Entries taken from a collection
■ ■ ■ ■ ■ ■ ■
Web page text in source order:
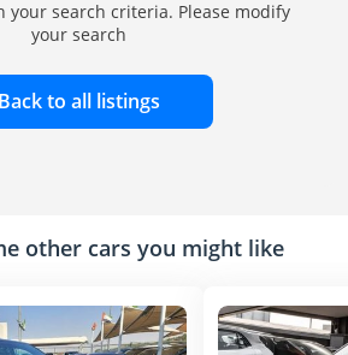
your search criteria. Please modify
your search
Back to all listings
other cars you might like
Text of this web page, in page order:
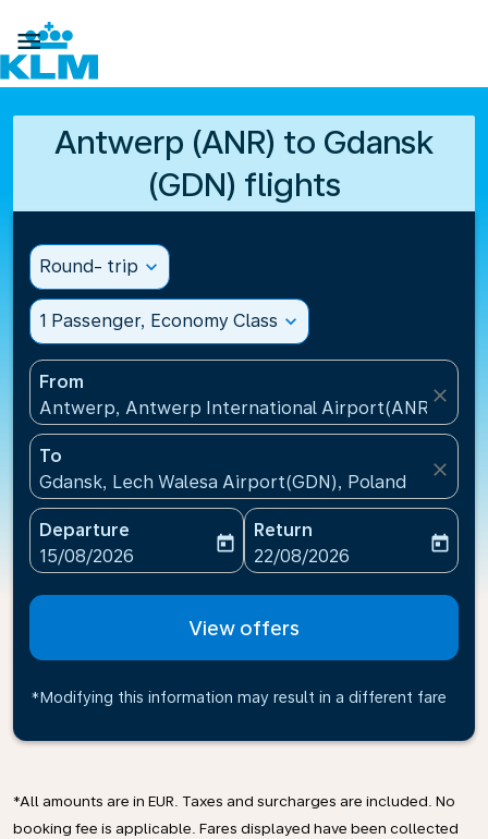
■ ■ ■ ■ ■ ■ ■
Activity >>
The records above need to be copied exactly, with the pictures left out.

Solution for this task >>
Web page text in source order:
your search criteria. Please modify
your search
Back to all listings
other cars you might like
Text of this web page, in page order:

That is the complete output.